THE FIRST SESSION
First, I learn your story
The first session is primarily about understanding your history—so I can understand what has influenced your system over time. Anything can matter: accidents, orthodontic work, sports history, symptom patterns, surgeries, childbirth, the glasses you wear, dental splints or retainers. Every detail is a piece of the puzzle.
You don’t need to filter yourself or “say it the right way.” There’s nothing you could share that would make me think you’re crazy. My job is to listen carefully, connect the dots, and help you make sense of what your body has been adapting to.
Just as important: this is where we build trust and rapport. We’re starting a working relationship, and you should feel safe, seen, and understood.
Then we move into objective testing
After your history, we move into structured, objective testing. These tests help me understand:
the positions your body prefers
the patterns you default to
how you breathe and manage pressure
how you compensate when you move
I’ll also observe how you walk and how you move through simple tasks—because your strategy shows up in motion, not just in one positio
Assessment is not a one-time event
Even though we do formal testing in the first session, assessment continues throughout our work together. The more time I spend with you, the more I learn how your body/brain/sensory system responds to different inputs—and that helps us refine the plan intelligently, instead of guessing.
What you won’t do in the first session
Most first sessions are not exercise-heavy. The priority is understanding your history, getting clear baseline information through assessment, and setting the direction. If we do any practice in session one, it’s usually minimal and purposeful—just enough to learn something important and guide what comes next.
What you’ll leave with after the first session
Before you leave, you’ll have clarity on three things:
What I’m seeing in your system right now (your baseline pattern and strategy)
What seems most influential (the “big rocks” we’ll prioritize first)
What the next step is (a clear, realistic direction—without pretending we can predict everything on day one)

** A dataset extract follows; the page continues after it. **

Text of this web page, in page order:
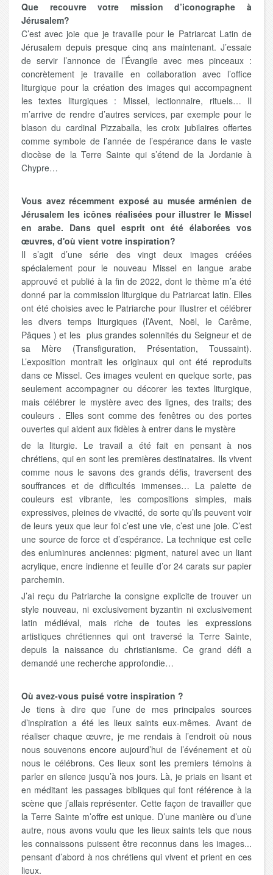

In most cases, you’ll also leave with a small, focused set of practices (not a long exercise list). The goal is to start gathering real information: how your system responds, what changes, and what holds—so we can build intelligently from there.
AFTER THE FIRST SESSION:
WHAT CONTINUED WORK LOOKS LIKE
Ongoing work is a structured, iterative process. We’ll keep assessing as we go—because your body/brain/sensory system will reveal more over time, especially as it starts to have better options.
A typical rhythm looks like this:
Re-check key markers (to see what’s changed since last time)
Refine the inputs (based on your response, not a rigid plan)
Progress what matters (so changes translate into daily life and the activities you care about)
Build independence (you understand the “why,” and you can support yourself between sessions)
Progress is often meaningful early on, but it’s rarely perfectly linear. The plan evolves with what your body shows us.
In some cases we may need to involve my interdisciplinary team (I work closely with a dentist, optometrist and myofunctional therapist). Some clients do not need any of these, some need just one of these integrations, some will need multiple. In such cases I will be your case manager and will guide the interdisciplinary collaboration together with my team. Postural Restoration will always be step 1, and we need to work through some foundations before potentially considering any form of integration.
WHAT TO BRING TO YOUR FIRST VISIT
Wear comfortable clothes you can move and breathe in.
Bring the shoes (and orthotics if applicable) that you wear most frequently during the day as well as shoes you wear for activity.
Bring any glasses/contacts that you wear.
Bring any dental appliances/retainer that you either currently wear or have worn in the past (if applicable).